Data items
= = = = =

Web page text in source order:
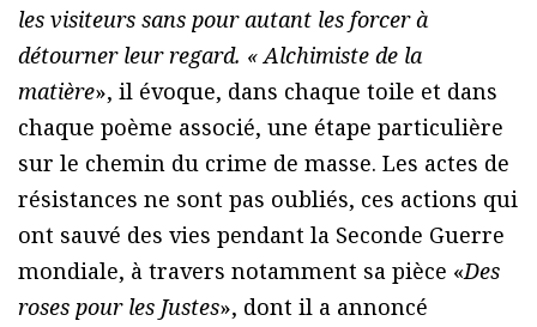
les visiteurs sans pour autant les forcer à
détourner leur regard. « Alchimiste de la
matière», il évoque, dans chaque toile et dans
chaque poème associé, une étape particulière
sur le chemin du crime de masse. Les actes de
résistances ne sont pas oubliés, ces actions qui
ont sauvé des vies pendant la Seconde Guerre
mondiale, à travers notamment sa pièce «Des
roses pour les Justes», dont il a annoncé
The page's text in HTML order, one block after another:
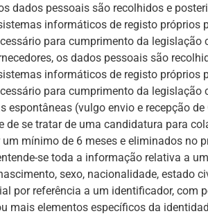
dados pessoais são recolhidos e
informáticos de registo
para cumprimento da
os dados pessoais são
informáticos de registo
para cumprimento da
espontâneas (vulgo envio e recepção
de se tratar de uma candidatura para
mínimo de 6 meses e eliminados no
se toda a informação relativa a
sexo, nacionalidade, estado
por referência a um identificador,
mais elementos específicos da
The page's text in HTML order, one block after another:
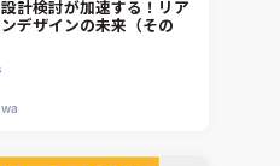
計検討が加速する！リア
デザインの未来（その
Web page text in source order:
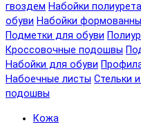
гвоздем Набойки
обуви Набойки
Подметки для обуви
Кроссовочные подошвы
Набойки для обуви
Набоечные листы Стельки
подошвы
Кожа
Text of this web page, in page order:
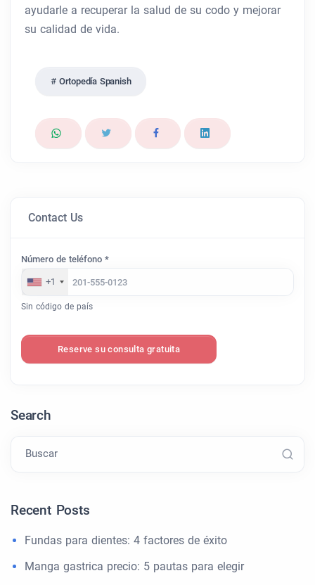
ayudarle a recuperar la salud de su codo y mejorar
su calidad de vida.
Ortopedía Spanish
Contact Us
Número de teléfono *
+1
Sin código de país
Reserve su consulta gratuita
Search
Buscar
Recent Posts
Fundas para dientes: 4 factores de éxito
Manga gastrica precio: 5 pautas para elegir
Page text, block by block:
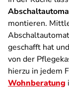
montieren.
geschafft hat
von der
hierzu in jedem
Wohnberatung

= = = = =

TASK ITEM: Strip the images and reproduce the remaining records precisely.

SOLUTION FOR THIS PROBLEM:
Web page text in source order:
les visiteurs sans pour autant les forcer à
détourner leur regard. « Alchimiste de la
matière», il évoque, dans chaque toile et dans
chaque poème associé, une étape particulière
sur le chemin du crime de masse. Les actes de
résistances ne sont pas oubliés, ces actions qui
ont sauvé des vies pendant la Seconde Guerre
mondiale, à travers notamment sa pièce «Des
roses pour les Justes», dont il a annoncé
The page's text in HTML order, one block after another:
dados pessoais são recolhidos e
informáticos de registo
para cumprimento da
os dados pessoais são
informáticos de registo
para cumprimento da
espontâneas (vulgo envio e recepção
de se tratar de uma candidatura para
mínimo de 6 meses e eliminados no
se toda a informação relativa a
sexo, nacionalidade, estado
por referência a um identificador,
mais elementos específicos da
The page's text in HTML order, one block after another:
計検討が加速する！リア
デザインの未来（その
Web page text in source order:
гвоздем Набойки
обуви Набойки
Подметки для обуви
Кроссовочные подошвы
Набойки для обуви
Набоечные листы Стельки
подошвы
Кожа
Text of this web page, in page order:
ayudarle a recuperar la salud de su codo y mejorar
su calidad de vida.
Ortopedía Spanish
Contact Us
Número de teléfono *
+1
Sin código de país
Reserve su consulta gratuita
Search
Buscar
Recent Posts
Fundas para dientes: 4 factores de éxito
Manga gastrica precio: 5 pautas para elegir
Page text, block by block:
montieren.
geschafft hat
von der
hierzu in jedem
Wohnberatung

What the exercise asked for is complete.